- Jeremy Freed
OTG's All-Decade Team: Denver Nuggets Edition
With the past decade coming to a close, what better way to ring in the new decade by reflecting on the past. Off The Glass is taking a look at each NBA team and selecting their All-Decade squad, which is defined by one guard, one forward, one center, a role player (someone not selected as an All-Star, or to an All-NBA team), and one wildcard.
Today we are highlighting the Denver Nuggets.
Forward of the Decade: Danilo Gallinari
Gallo in many ways was a microcosm of the Denver Nuggets in the 2010s. Traded to Denver as part of the Carmelo Anthony deal, he ended up a Mile High because someone else notable didn’t want to be there. His highs, like the early George Karl teams of the decade, were good, but not best-in-the-league good, and then his injuries led to shortened or lost seasons, like the Brian Shaw years in the middle. At his best, a borderline 20-5-2 player who can hit close to 40% from three -- if he came into the league now, he’d be a prototype forward; instead, he’s hoping to be liberated from Oklahoma City after the Paul George deal. One can’t feel too bad for a player who’s made over $100 million playing basketball, but it’d be nice if he played relevant basketball while he’s still able.
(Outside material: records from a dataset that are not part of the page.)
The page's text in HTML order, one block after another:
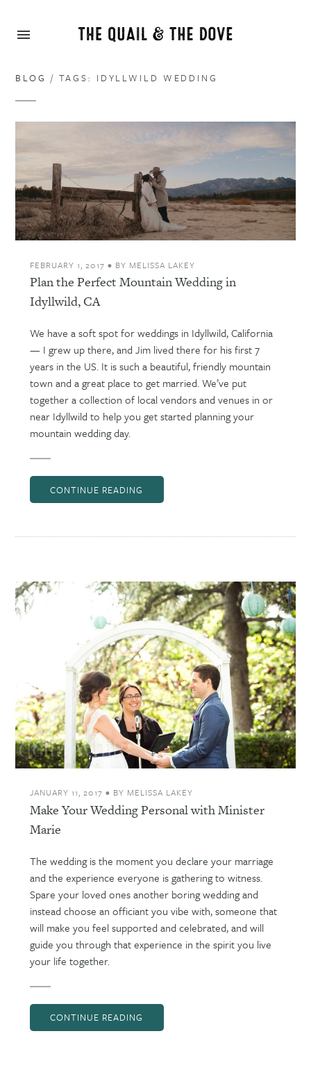
BLOG / TAGS: IDYLLWILD WEDDING
FEBRUARY 1, 2017 • BY MELISSA LAKEY
Plan the Perfect Mountain Wedding in
Idyllwild, CA
We have a soft spot for weddings in Idyllwild, California
— I grew up there, and Jim lived there for his first 7
years in the US. It is such a beautiful, friendly mountain
town and a great place to get married. We’ve put
together a collection of local vendors and venues in or
near Idyllwild to help you get started planning your
mountain wedding day.
CONTINUE READING
JANUARY 11, 2017 • BY MELISSA LAKEY
Make Your Wedding Personal with Minister
Marie
The wedding is the moment you declare your marriage
and the experience everyone is gathering to witness.
Spare your loved ones another boring wedding and
instead choose an officiant you vibe with, someone that
will make you feel supported and celebrated, and will
guide you through that experience in the spirit you live
your life together.
CONTINUE READING
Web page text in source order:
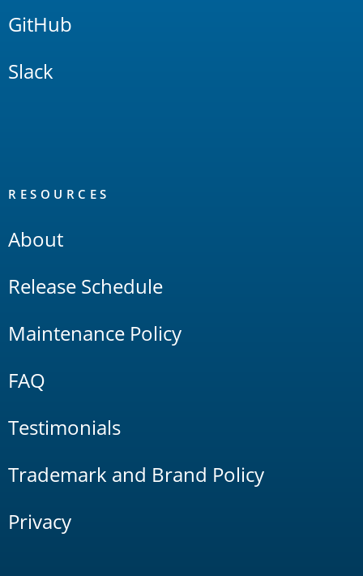
GitHub
Slack
RESOURCES
About
Release Schedule
Maintenance Policy
FAQ
Testimonials
Trademark and Brand Policy
Privacy
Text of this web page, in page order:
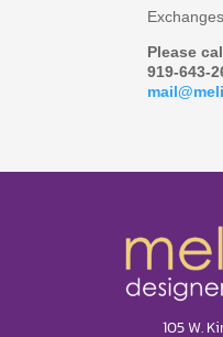
Please
919-643-
105 W.
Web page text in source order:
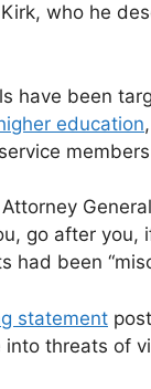
who he
have been
education,
service
go after you,
had been
statement
threats of
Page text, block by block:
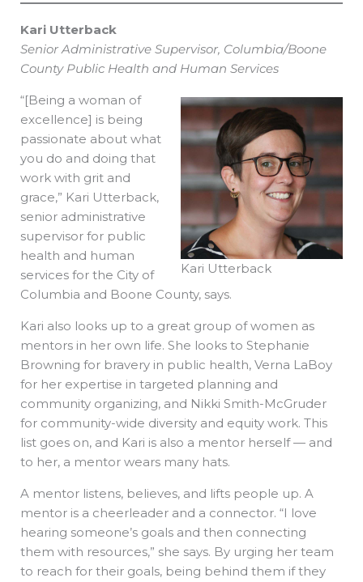
Kari Utterback
Senior Administrative Supervisor, Columbia/Boone
County Public Health and Human Services
Kari Utterback
“[Being a woman of
excellence] is being
passionate about what
you do and doing that
work with grit and
grace,” Kari Utterback,
senior administrative
supervisor for public
health and human
services for the City of
Columbia and Boone County, says.
Kari also looks up to a great group of women as
mentors in her own life. She looks to Stephanie
Browning for bravery in public health, Verna LaBoy
for her expertise in targeted planning and
community organizing, and Nikki Smith-McGruder
for community-wide diversity and equity work. This
list goes on, and Kari is also a mentor herself — and
to her, a mentor wears many hats.
A mentor listens, believes, and lifts people up. A
mentor is a cheerleader and a connector. “I love
hearing someone’s goals and then connecting
them with resources,” she says. By urging her team
to reach for their goals, being behind them if they
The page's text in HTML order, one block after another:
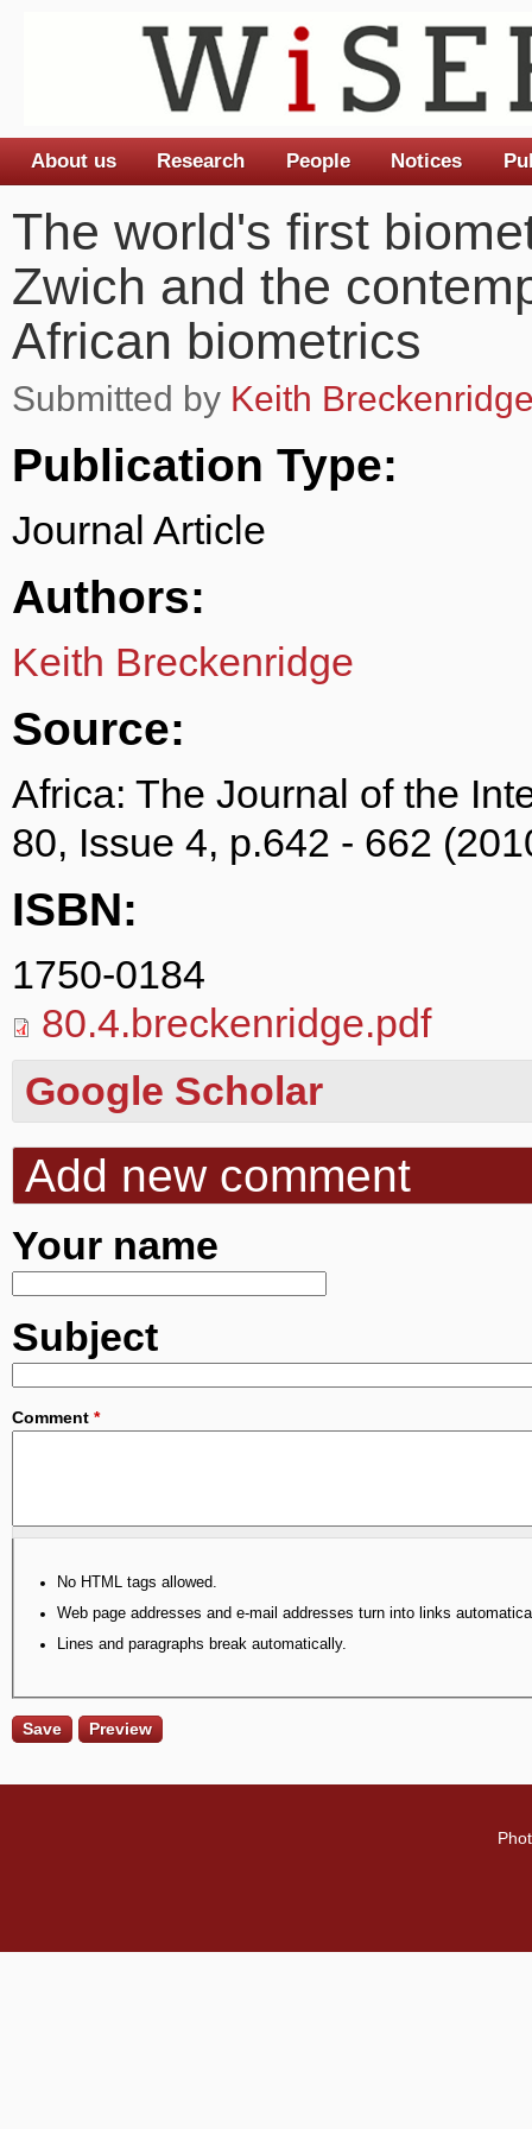
The world's first
Zwich and the
African biometrics
Submitted by Keith
Publication Type:
Journal Article
Authors:
Keith Breckenridge
Source:
Africa: The Journal of the
80, Issue 4, p.642 - 662
ISBN:
1750-0184
80.4.breckenridge.pdf
Google Scholar
Add new comment
Your name
Subject
Comment *
No HTML tags allowed.
Web page addresses and e-mail addresses turn into links
Lines and paragraphs break automatically.
Main menu
About us Research People Notices
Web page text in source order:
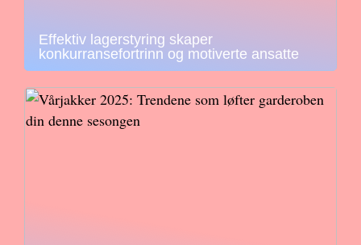
Effektiv lagerstyring skaper
konkurransefortrinn og motiverte ansatte
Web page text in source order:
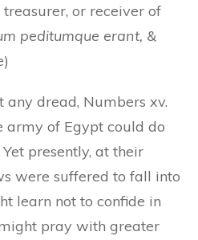
or receiver of
peditumque erant, &
any dread, Numbers xv.
of Egypt could do
presently, at their
were suffered to fall into
learn not to confide in
pray with greater
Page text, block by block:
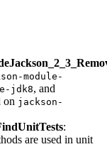
module-
jdk8, and
on jackson-
:
are used in unit

Guard of the Decade: Ty Lawson
The speedy engine of those entertaining, if ill-fated, George Karl Nuggets teams, Lawson was a very good NBA player until his career was derailed by substance abuse. Snagged with the 18th pick of 2009 draft, Lawson quickly made himself into a contributor off the bench, transitioned into the starting line-up in year two, and then held the reins for four years, averaging 16 points, 8 assists, and 3 rebounds per game -- as I said, a very good NBA player. But after a DUI following the 2014-15 season, he was unceremoniously shipped to Houston, and he was never the same again. He never averaged so much as ten points or five assists in a season, and was out of the league by 30; fans in the Rockies still can fondly recall him racing down the court in those baby blues.
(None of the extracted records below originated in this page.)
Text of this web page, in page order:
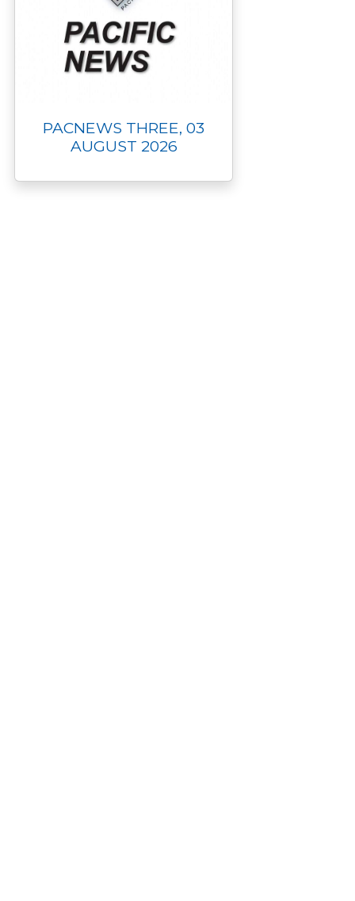
PACNEWS THREE, 03
AUGUST 2026
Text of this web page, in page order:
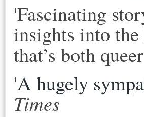
'Fascinating
insights into
that’s both
'A hugely
Times
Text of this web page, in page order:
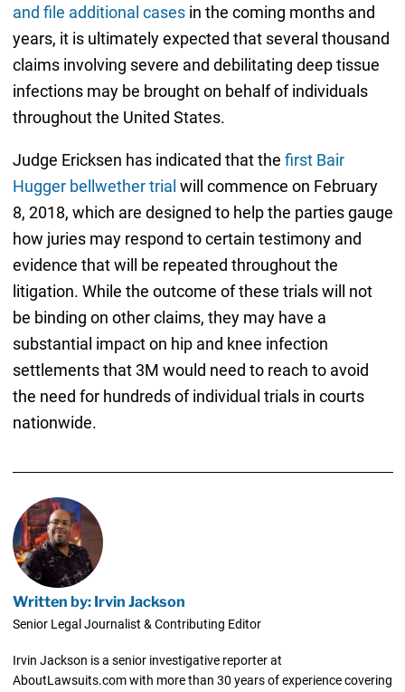
and file additional casesin the coming months and
years, it is ultimately expected that several thousand
claims involving severe and debilitating deep tissue
infections may be brought on behalf of individuals
throughout the United States.
Judge Ericksen has indicated that the first Bair
Hugger bellwether trial will commence on February
8, 2018, which are designed to help the parties gauge
how juries may respond to certain testimony and
evidence that will be repeated throughout the
litigation. While the outcome of these trials will not
be binding on other claims, they may have a
substantial impact on hip and knee infection
settlements that 3M would need to reach to avoid
the need for hundreds of individual trials in courts
nationwide.
Written by: Irvin Jackson
Senior Legal Journalist & Contributing Editor
Irvin Jackson is a senior investigative reporter at
AboutLawsuits.com with more than 30 years of experience covering
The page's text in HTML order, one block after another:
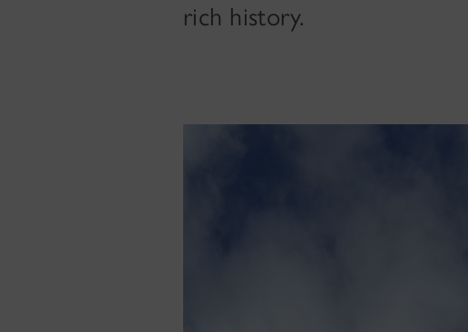
rich history.
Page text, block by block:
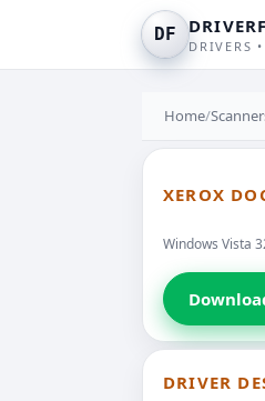
DF
DRIVERS
Home/
XEROX
Windows Vista
DRIVER
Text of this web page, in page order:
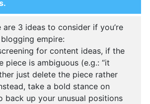
are 3 ideas to consider if you’re
empire:
for content ideas, if the
piece is ambiguous (e.g.: “it
just delete the piece rather
take a bold stance on
back up your unusual positions
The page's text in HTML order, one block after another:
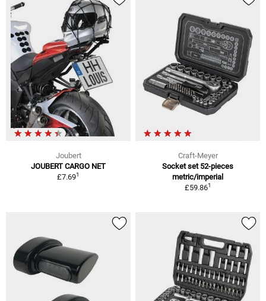
Joubert
JOUBERT CARGO NET
£7.691
Craft-Meyer
Socket set 52-pieces
metric/imperial
£59.861
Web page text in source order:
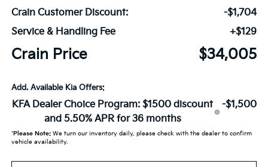
Crain Customer Discount:
-$1,704
Service & Handling Fee
+$129
Crain Price $34,005
Add. Available Kia Offers:
KFA Dealer Choice Program: $1500 discount
and 5.50% APR for 36 months
-$1,500
*Please Note:We turn our inventory daily, please check with the dealer to confirm
vehicle availability.
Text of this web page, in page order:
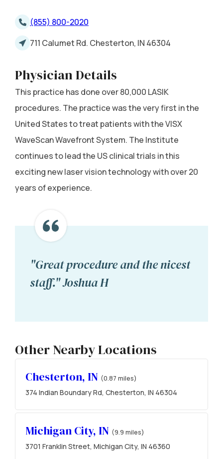
(855) 800-2020
711 Calumet Rd. Chesterton, IN 46304
Physician Details
This practice has done over 80,000 LASIK
procedures. The practice was the very first in the
United States to treat patients with the VISX
WaveScan Wavefront System. The Institute
continues to lead the US clinical trials in this
exciting new laser vision technology with over 20
years of experience.
"Great procedure and the nicest
staff." Joshua H
Other Nearby Locations
Chesterton, IN (0.87 miles)
374 Indian Boundary Rd, Chesterton, IN 46304
Michigan City, IN (9.9 miles)
3701 Franklin Street, Michigan City, IN 46360
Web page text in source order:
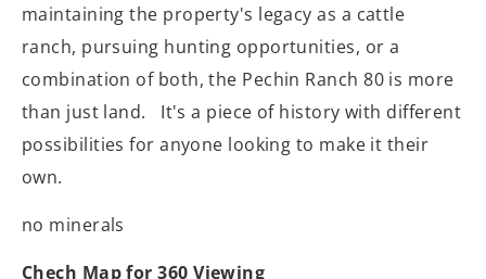
maintaining the property's legacy as a cattle
ranch, pursuing hunting opportunities, or a
combination of both, the Pechin Ranch 80 is more
than just land. It's a piece of history with different
possibilities for anyone looking to make it their
own.
no minerals
Chech Map for 360 Viewing

Center of the Decade: Nikola Jokic
It’s rare when you have a player on the roster that you realize could be the greatest in franchise history -- the Nuggets have that in Jokic. Not much was expected from The Joker when he was picked 41st overall in 2014 -- he wasn’t even the first center Denver took that year -- but he quickly established himself as the starter in year one, a very good player in year two, and an All-NBA player by year four. His ascent has mirrored the rise of Denver from watching the post-season on TV to the 2-Seed in the West and the Nuggets’ deepest run in a decade. Coming off of a 20ppg - 10.8rpg - 7.3apg season, Jokic is a unique distributor for the pivot, and barring injury will be not just the Center of the Decade, but of the Franchise.
Role-Player of the Decade: Kenneth Faried
Somewhat lost to the sands of time is ‘The Manimal’ who charged onto the scene after being the 22nd overall pick (side note: the Nuggets are REALLY good at picking in the mid-to-low first) from obscure Morehead State University. He quickly became a near double-double player, earning many devoted fans with his enormous motor and fearlessness on the court. The league seemingly caught up with him -- or at least exposed his defensive shortcomings -- and he couldn’t get on the court, though 25 games of 13ppg/8rpg ball in Houston last year seemed to indicate that he’s still got it. Whatever ‘it’ may be, it’s in China now; a sad coda to one of the underrated success stories of the Denver decade.
Wildcard of the Decade: JaVale McGee
McGee has perhaps the best list of nicknames in basketballreference.com history: “Pierre”, “The Big Secret”, “Big Daddy Wookie”, and “The Great Adventure”. That last one was given to him in his days in Denver by teammate Corey Brewer, because ‘you never know what’s going to happen. It’s going to be an adventure either way it goes, good or bad.’ That’s about the definition of ‘Wildcard.’
Decade High Point: Western Conference Semifinals in 2019
Denver ended its decade on the highest of notes, with their best postseason performance of the ‘10s. The Nuggets are definitely trending upward, having improved their record year-over-year for the past five seasons: a trend they’ll be hard-pressed to keep up, but with a red-hot start to 2019-20 just might. Though the Nuggets aren’t satisfied losing Game 7 at home to division rival Portland to end the 2018-19 season, they’re using it to springboard into the ‘20s. There are worse things.
Decade Low Point: Firing Reigning COY George Karl
The move that brought the franchise low to a point that it could conceivably improve five years straight was the ill-considered firing of Karl, at that point, the reigning Coach of the Year. Unlike the Raptors, who turned the firing of their COY Dwayne Casey into a championship run, the Nuggets did not bring in a future Finals MVP in Kawhi Leonard (or his 2013-14 equivalent -- ironically, perhaps Paul George?) but instead bottomed out. A franchise that went to the playoffs every year for a decade now found itself watching them from home for the next half of one. Low point indeed.
Next Decade Prediction: The Finals
The Nuggets are among the West elite, and with a deep, versatile roster, have the capacity to match any foes throughout the rugged NBA season, and with or without injuries to other, top-heavy teams’ top players, can make their way deep into the postseason. With a bonafide star of their own in Jokic, and rising youngsters like Jamal Murray, their first trip to the NBA Finals -- and perhaps their first championship -- is finally within reach.